DIRECTIONS - In the entries below, repeat only the lines between those holding "Web page text" and "Page text, block", inclusive. Leave pictures out.

DATA FOR THIS TASK -
--- --- ---

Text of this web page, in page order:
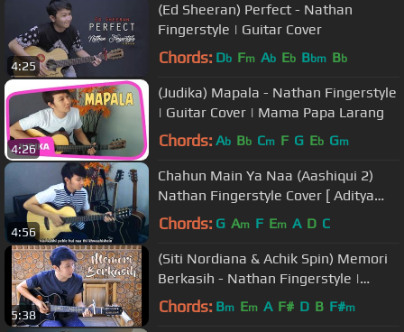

--- --- ---

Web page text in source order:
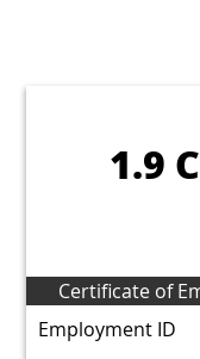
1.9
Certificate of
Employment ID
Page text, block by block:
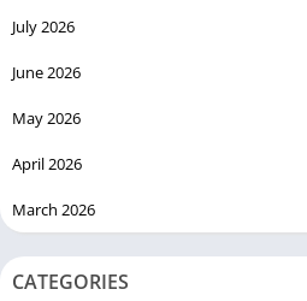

--- --- ---

EXERCISE RESULT -
Web page text in source order:
1.9
Certificate of
Employment ID
Page text, block by block:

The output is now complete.